## WHAT THE TASK ASKS
Apart from the pictures, reproduce the data below exactly as it stands.

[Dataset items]
::::::::::

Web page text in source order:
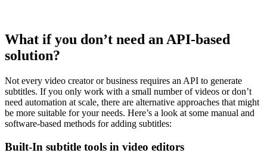
What if you don’t need an API-based
solution?
Not every video creator or business requires an API to generate
subtitles. If you only work with a small number of videos or don’t
need automation at scale, there are alternative approaches that might
be more suitable for your needs. Here’s a look at some manual and
software-based methods for adding subtitles:
Built-In subtitle tools in video editors
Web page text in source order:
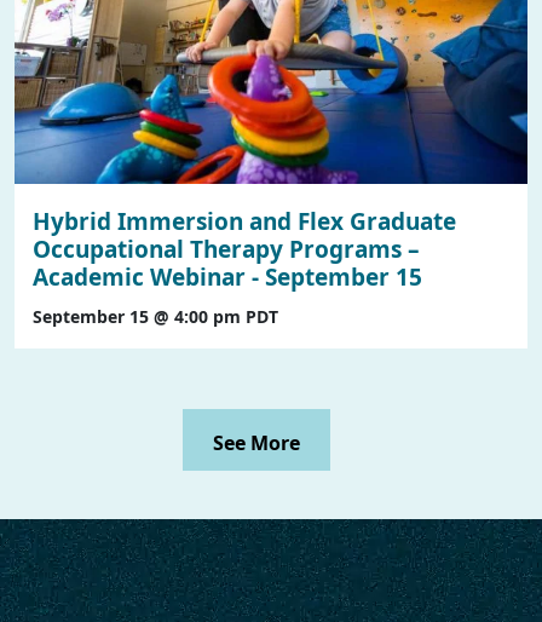
Hybrid Immersion and Flex Graduate
Occupational Therapy Programs –
Academic Webinar - September 15
September 15 @ 4:00 pm PDT
See More
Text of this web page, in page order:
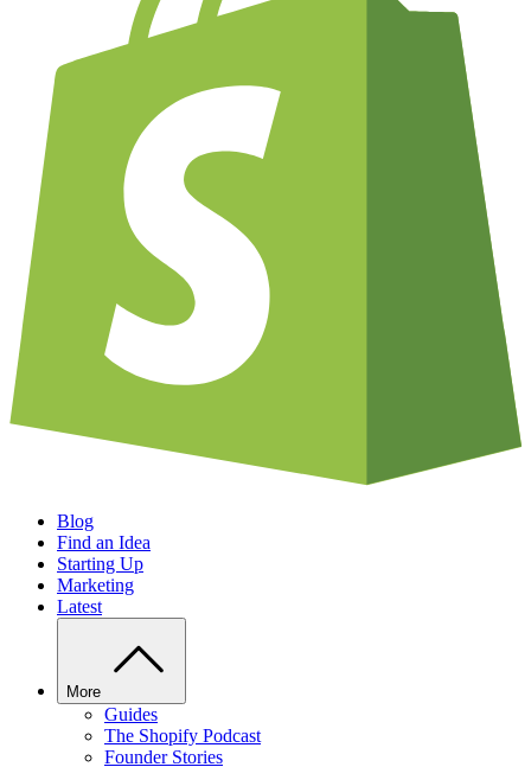
Blog
Find an Idea
Starting Up
Marketing
Latest
More
Guides
The Shopify Podcast
Founder Stories
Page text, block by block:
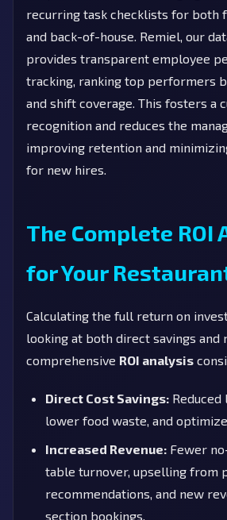
recurring task checklists for both
and back-of-house. Remiel, our
provides transparent employee
tracking, ranking top performers
and shift coverage. This fosters a
recognition and reduces the
improving retention and
for new hires.
The Complete ROI
for Your
Calculating the full return on
looking at both direct savings and
comprehensive ROI analysis
Direct Cost Savings: Reduced
lower food waste, and
Increased Revenue: Fewer
table turnover, upselling from
recommendations, and new
section bookings.
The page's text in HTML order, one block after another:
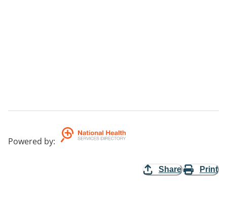
Powered by:
Share Print
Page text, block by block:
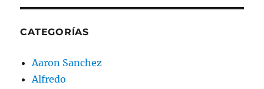
CATEGORÍAS
Aaron Sanchez
Alfredo
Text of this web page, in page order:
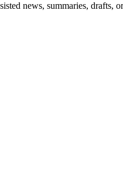
news, summaries,

::::::::::

## WRITTEN REPLY
Web page text in source order:
What if you don’t need an API-based
solution?
Not every video creator or business requires an API to generate
subtitles. If you only work with a small number of videos or don’t
need automation at scale, there are alternative approaches that might
be more suitable for your needs. Here’s a look at some manual and
software-based methods for adding subtitles:
Built-In subtitle tools in video editors
Web page text in source order:
Hybrid Immersion and Flex Graduate
Occupational Therapy Programs –
Academic Webinar - September 15
September 15 @ 4:00 pm PDT
See More
Text of this web page, in page order:
Blog
Find an Idea
Starting Up
Marketing
Latest
More
Guides
The Shopify Podcast
Founder Stories
Page text, block by block:
recurring task checklists for both
and back-of-house. Remiel, our
provides transparent employee
tracking, ranking top performers
and shift coverage. This fosters a
recognition and reduces the
improving retention and
for new hires.
The Complete ROI
for Your
Calculating the full return on
looking at both direct savings and
comprehensive ROI analysis
Direct Cost Savings: Reduced
lower food waste, and
Increased Revenue: Fewer
table turnover, upselling from
recommendations, and new
section bookings.
The page's text in HTML order, one block after another:
Powered by:
Share Print
Page text, block by block:
CATEGORÍAS
Aaron Sanchez
Alfredo
Text of this web page, in page order:
news, summaries,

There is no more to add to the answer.